Forget About Free Will – Power Dynamics Mean You Can’t Love God

So how is it that we can even claim to be able to truly be choosing to love, serve, and genuinely worship the being who holds such power above us?

The ceiling of the Baptistery in Florence, Italy. Imagine seeing that shit, and then “voluntarily choosing” to serve and love God.

Once again, we revisit one the hallmarks of the modern Christian – Free Will.

In response to the problem of evil, which begs the question of the presence of evil in a world created by a just god, thousands of Christians will respond to say that their god had to make a shitty world to allow people choice, or that he made a good world, and humans chose to make it shitty.

God wants us to be fully capable of loving him, and to that end, he can’t make us robots, and he can’t make a “good world.” Doing so would strip us of the opportunity to choose, and with it, the opportunity to truly love.

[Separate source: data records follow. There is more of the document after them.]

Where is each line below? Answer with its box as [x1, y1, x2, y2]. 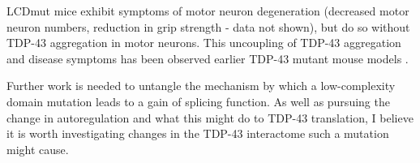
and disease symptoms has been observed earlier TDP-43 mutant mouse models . [6, 49, 409, 66]
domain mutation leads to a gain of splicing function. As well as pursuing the [6, 92, 390, 109]
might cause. [6, 140, 69, 157]
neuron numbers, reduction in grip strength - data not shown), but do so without [6, 18, 410, 35]
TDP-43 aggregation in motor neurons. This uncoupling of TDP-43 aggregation [6, 34, 401, 51]
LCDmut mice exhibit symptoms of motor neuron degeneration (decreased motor [6, 2, 409, 19]
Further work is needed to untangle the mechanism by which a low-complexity [6, 77, 396, 94]
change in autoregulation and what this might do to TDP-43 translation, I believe [6, 109, 414, 126]
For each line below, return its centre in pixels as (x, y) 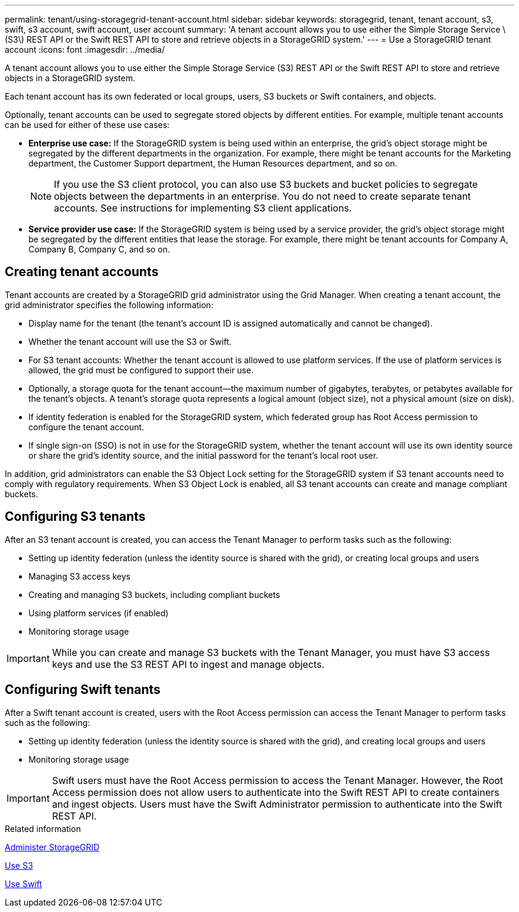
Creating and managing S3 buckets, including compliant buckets (154, 594)
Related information (43, 828)
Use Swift (24, 884)
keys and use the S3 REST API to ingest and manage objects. (188, 664)
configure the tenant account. (86, 427)
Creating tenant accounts (82, 272)
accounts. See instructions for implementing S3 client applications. (203, 208)
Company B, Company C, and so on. (100, 249)
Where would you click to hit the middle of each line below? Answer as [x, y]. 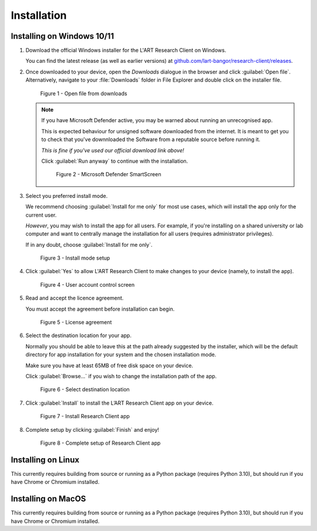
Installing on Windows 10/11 [63, 36]
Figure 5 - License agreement [76, 322]
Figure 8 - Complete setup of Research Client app [100, 443]
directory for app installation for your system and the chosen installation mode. [121, 355]
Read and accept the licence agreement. [75, 298]
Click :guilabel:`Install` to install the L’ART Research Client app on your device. [119, 403]
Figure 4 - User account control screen [87, 284]
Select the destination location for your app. [79, 335]
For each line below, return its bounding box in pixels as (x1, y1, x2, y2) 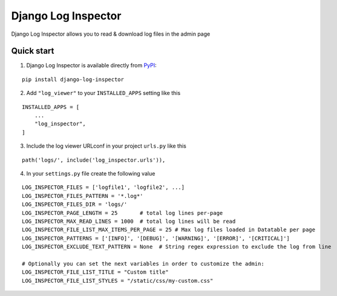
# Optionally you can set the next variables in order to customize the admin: (22, 260, 264, 267)
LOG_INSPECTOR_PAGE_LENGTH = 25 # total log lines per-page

Except that that’s not how we think about other authority figures.

In thinking about power, we generally understand that a subject’s ability to genuinely love, obey, or genuinely do anything is partly a function of the power dynamic between the two parties. Like,

  • A teacher and a student.
  • A master and a slave.
  • Or the difference between parents and children.
  • Or the connection between a prisoner and their guard.
  • Or the hierarchy between a boss and his subservient.
  • Or the power dynamic between a soldier and their commanding officer.

You get the point.

So how is it that we can even claim to be able to truly be choosing to love, serve, and genuinely worship this being who holds such power above us? The keys to life and death, the knowledge of our future, the knowledge of every single moment of our lives, and the power to bend physics, call down fire, split seas – these are some pretty extreme and terrifying powers, and they show a gigantic gap in power between us and God. It seems difficult to claim that a power dynamic that large results in a mutually respecting, egalitarian relationship in the way many Christians describe.

And that’s not all.

I work at Best Buy, and the establishment took great pains to make sure that I knew that I was supposed to do what my boss said as a part of my job, but that they had no right to ask me to do things outside of that purview, and explicitly not allowed to connect those things to a threat of punishment or promise of promotion. For instance, my boss can’t make me pick up his dry cleaning while suggesting I might get bumped up in the company, or ask me to sleep with him suggesting that I might get demoted if I don’t.

That sounds a lot like, “You’re not allowed to offer people eternal life if they love you and do what you say, and promise that Hell is simply a consequence of choosing not to do that.”

And for a god Christians say is all about love and compassion, that sounds much more like manipulation and coercion to me.